- **Directions for this task**
Exactly as written, output each of the lines below, with no images.

Provided data Start Marker

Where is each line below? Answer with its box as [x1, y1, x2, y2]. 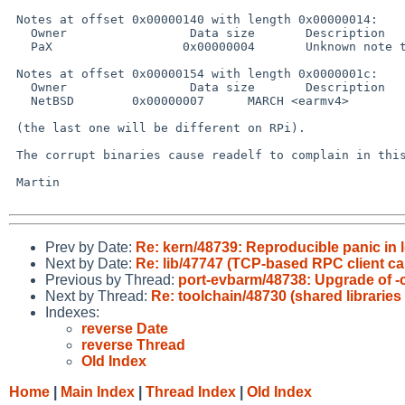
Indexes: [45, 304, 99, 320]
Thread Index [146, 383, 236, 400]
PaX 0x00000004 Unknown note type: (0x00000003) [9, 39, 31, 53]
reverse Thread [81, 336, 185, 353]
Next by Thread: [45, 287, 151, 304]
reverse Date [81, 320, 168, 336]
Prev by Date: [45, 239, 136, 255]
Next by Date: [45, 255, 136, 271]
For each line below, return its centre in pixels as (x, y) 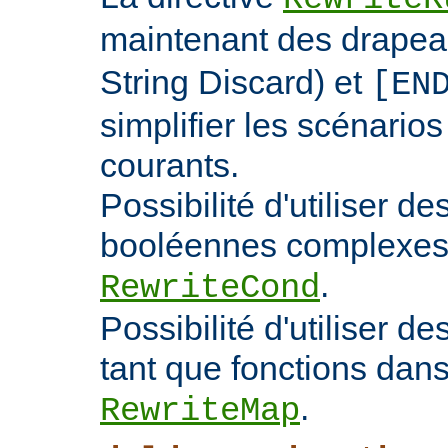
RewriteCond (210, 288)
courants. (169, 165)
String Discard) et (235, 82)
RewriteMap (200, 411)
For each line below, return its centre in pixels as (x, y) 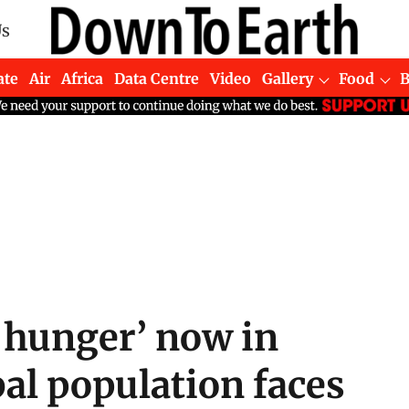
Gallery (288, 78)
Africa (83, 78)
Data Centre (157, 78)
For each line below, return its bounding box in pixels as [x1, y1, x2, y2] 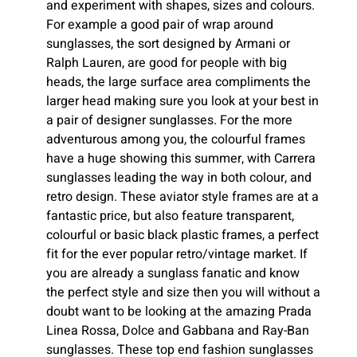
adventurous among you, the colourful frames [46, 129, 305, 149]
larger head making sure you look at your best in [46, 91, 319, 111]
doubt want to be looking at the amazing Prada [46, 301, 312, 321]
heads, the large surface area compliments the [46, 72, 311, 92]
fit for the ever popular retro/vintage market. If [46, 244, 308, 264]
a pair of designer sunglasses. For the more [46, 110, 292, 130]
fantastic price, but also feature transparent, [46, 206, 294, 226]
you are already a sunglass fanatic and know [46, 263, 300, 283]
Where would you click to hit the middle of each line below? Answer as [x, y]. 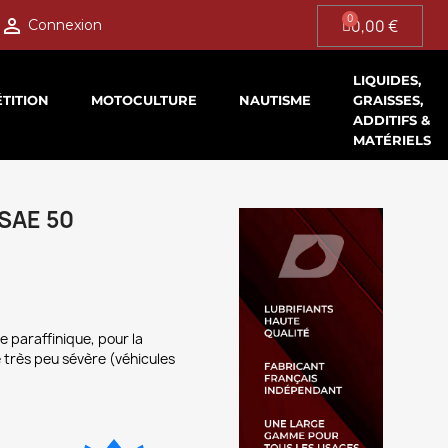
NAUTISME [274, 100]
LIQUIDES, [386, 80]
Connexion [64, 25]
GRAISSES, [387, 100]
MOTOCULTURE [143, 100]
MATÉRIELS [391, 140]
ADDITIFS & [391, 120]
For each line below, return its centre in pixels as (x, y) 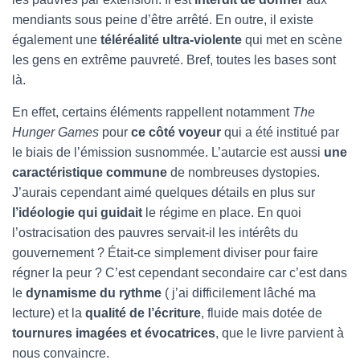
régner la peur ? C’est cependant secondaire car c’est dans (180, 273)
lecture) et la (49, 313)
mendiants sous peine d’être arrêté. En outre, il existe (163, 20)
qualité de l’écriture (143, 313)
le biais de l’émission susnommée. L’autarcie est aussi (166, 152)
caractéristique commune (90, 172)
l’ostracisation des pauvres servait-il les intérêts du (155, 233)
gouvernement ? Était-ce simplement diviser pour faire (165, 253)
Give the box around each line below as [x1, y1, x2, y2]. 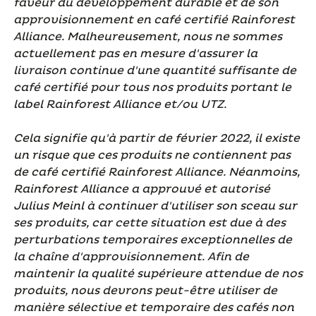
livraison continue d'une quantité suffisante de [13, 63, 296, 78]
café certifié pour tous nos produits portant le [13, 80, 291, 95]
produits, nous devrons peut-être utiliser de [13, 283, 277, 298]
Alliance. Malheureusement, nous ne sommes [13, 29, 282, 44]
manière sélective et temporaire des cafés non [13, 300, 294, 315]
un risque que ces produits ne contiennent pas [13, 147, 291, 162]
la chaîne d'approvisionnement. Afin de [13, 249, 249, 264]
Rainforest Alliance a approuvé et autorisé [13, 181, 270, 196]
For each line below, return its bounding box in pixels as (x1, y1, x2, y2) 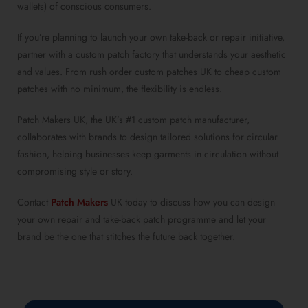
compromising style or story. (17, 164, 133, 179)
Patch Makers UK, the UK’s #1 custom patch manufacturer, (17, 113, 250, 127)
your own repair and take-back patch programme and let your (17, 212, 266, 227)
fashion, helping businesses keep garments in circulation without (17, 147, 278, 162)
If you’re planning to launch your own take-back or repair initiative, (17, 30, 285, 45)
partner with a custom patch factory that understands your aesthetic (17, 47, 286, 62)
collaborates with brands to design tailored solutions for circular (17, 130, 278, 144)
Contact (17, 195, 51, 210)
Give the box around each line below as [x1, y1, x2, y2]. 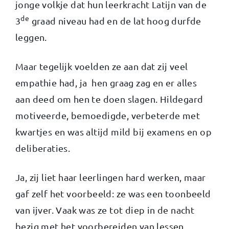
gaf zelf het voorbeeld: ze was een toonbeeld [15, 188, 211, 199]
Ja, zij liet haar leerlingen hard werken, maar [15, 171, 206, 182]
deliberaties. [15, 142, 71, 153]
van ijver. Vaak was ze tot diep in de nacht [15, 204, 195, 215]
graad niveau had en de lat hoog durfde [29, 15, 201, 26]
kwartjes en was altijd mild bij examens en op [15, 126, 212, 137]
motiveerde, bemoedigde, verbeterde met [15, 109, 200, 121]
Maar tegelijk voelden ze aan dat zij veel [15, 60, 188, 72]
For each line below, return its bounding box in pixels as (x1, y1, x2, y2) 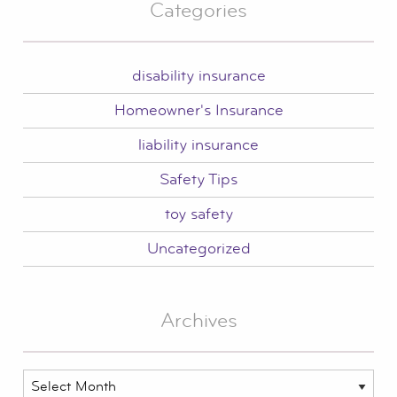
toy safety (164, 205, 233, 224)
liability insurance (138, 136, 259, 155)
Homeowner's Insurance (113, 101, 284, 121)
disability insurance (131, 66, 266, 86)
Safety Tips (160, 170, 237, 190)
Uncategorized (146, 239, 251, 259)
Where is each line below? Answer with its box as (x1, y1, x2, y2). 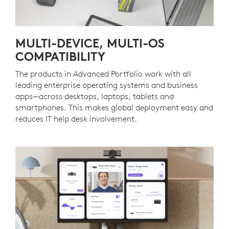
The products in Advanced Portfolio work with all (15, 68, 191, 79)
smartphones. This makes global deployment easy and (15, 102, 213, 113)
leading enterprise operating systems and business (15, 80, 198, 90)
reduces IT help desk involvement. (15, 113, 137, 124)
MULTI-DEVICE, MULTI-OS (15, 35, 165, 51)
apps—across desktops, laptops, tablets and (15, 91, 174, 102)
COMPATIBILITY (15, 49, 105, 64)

Provided data End Marker

- **Task answer**
Where is each line below? Answer with its box as [x1, y1, x2, y2]. 
Indexes: [45, 304, 99, 320]
Thread Index [146, 383, 236, 400]
PaX 0x00000004 Unknown note type: (0x00000003) [9, 39, 31, 53]
reverse Thread [81, 336, 185, 353]
Next by Thread: [45, 287, 151, 304]
reverse Date [81, 320, 168, 336]
Prev by Date: [45, 239, 136, 255]
Next by Date: [45, 255, 136, 271]
For each line below, return its centre in pixels as (x, y) 
RewriteCond (210, 288)
courants. (169, 165)
String Discard) et (235, 82)
RewriteMap (200, 411)
For each line below, return its centre in pixels as (x, y) 
Gallery (288, 78)
Africa (83, 78)
Data Centre (157, 78)
For each line below, return its bounding box in pixels as [x1, y1, x2, y2] 
adventurous among you, the colourful frames [46, 129, 305, 149]
larger head making sure you look at your best in [46, 91, 319, 111]
doubt want to be looking at the amazing Prada [46, 301, 312, 321]
heads, the large surface area compliments the [46, 72, 311, 92]
fit for the ever popular retro/vintage market. If [46, 244, 308, 264]
a pair of designer sunglasses. For the more [46, 110, 292, 130]
fantastic price, but also feature transparent, [46, 206, 294, 226]
you are already a sunglass fanatic and know [46, 263, 300, 283]
Where would you click to hit the middle of each line below? Answer as [x, y]. 
NAUTISME [274, 100]
LIQUIDES, [386, 80]
Connexion [64, 25]
GRAISSES, [387, 100]
MOTOCULTURE [143, 100]
MATÉRIELS [391, 140]
ADDITIFS & [391, 120]
For each line below, return its centre in pixels as (x, y) 
régner la peur ? C’est cependant secondaire car c’est dans (180, 273)
lecture) et la (49, 313)
mendiants sous peine d’être arrêté. En outre, il existe (163, 20)
qualité de l’écriture (143, 313)
le biais de l’émission susnommée. L’autarcie est aussi (166, 152)
caractéristique commune (90, 172)
l’ostracisation des pauvres servait-il les intérêts du (155, 233)
gouvernement ? Était-ce simplement diviser pour faire (165, 253)
Give the box around each line below as [x1, y1, x2, y2]. 
livraison continue d'une quantité suffisante de [13, 63, 296, 78]
café certifié pour tous nos produits portant le [13, 80, 291, 95]
produits, nous devrons peut-être utiliser de [13, 283, 277, 298]
Alliance. Malheureusement, nous ne sommes [13, 29, 282, 44]
manière sélective et temporaire des cafés non [13, 300, 294, 315]
un risque que ces produits ne contiennent pas [13, 147, 291, 162]
la chaîne d'approvisionnement. Afin de [13, 249, 249, 264]
Rainforest Alliance a approuvé et autorisé [13, 181, 270, 196]
For each line below, return its bounding box in pixels as (x1, y1, x2, y2) 
compromising style or story. (17, 164, 133, 179)
Patch Makers UK, the UK’s #1 custom patch manufacturer, (17, 113, 250, 127)
your own repair and take-back patch programme and let your (17, 212, 266, 227)
fashion, helping businesses keep garments in circulation without (17, 147, 278, 162)
If you’re planning to launch your own take-back or repair initiative, (17, 30, 285, 45)
partner with a custom patch factory that understands your aesthetic (17, 47, 286, 62)
collaborates with brands to design tailored solutions for circular (17, 130, 278, 144)
Contact (17, 195, 51, 210)
Give the box around each line below as [x1, y1, x2, y2]. 
gaf zelf het voorbeeld: ze was een toonbeeld [15, 188, 211, 199]
Ja, zij liet haar leerlingen hard werken, maar [15, 171, 206, 182]
deliberaties. [15, 142, 71, 153]
van ijver. Vaak was ze tot diep in de nacht [15, 204, 195, 215]
graad niveau had en de lat hoog durfde [29, 15, 201, 26]
kwartjes en was altijd mild bij examens en op [15, 126, 212, 137]
motiveerde, bemoedigde, verbeterde met [15, 109, 200, 121]
Maar tegelijk voelden ze aan dat zij veel [15, 60, 188, 72]
For each line below, return its bounding box in pixels as (x1, y1, x2, y2) 
toy safety (164, 205, 233, 224)
liability insurance (138, 136, 259, 155)
Homeowner's Insurance (113, 101, 284, 121)
disability insurance (131, 66, 266, 86)
Safety Tips (160, 170, 237, 190)
Uncategorized (146, 239, 251, 259)
Where is each line below? Answer with its box as (x1, y1, x2, y2). 
The products in Advanced Portfolio work with all (15, 68, 191, 79)
smartphones. This makes global deployment easy and (15, 102, 213, 113)
leading enterprise operating systems and business (15, 80, 198, 90)
reduces IT help desk involvement. (15, 113, 137, 124)
MULTI-DEVICE, MULTI-OS (15, 35, 165, 51)
apps—across desktops, laptops, tablets and (15, 91, 174, 102)
COMPATIBILITY (15, 49, 105, 64)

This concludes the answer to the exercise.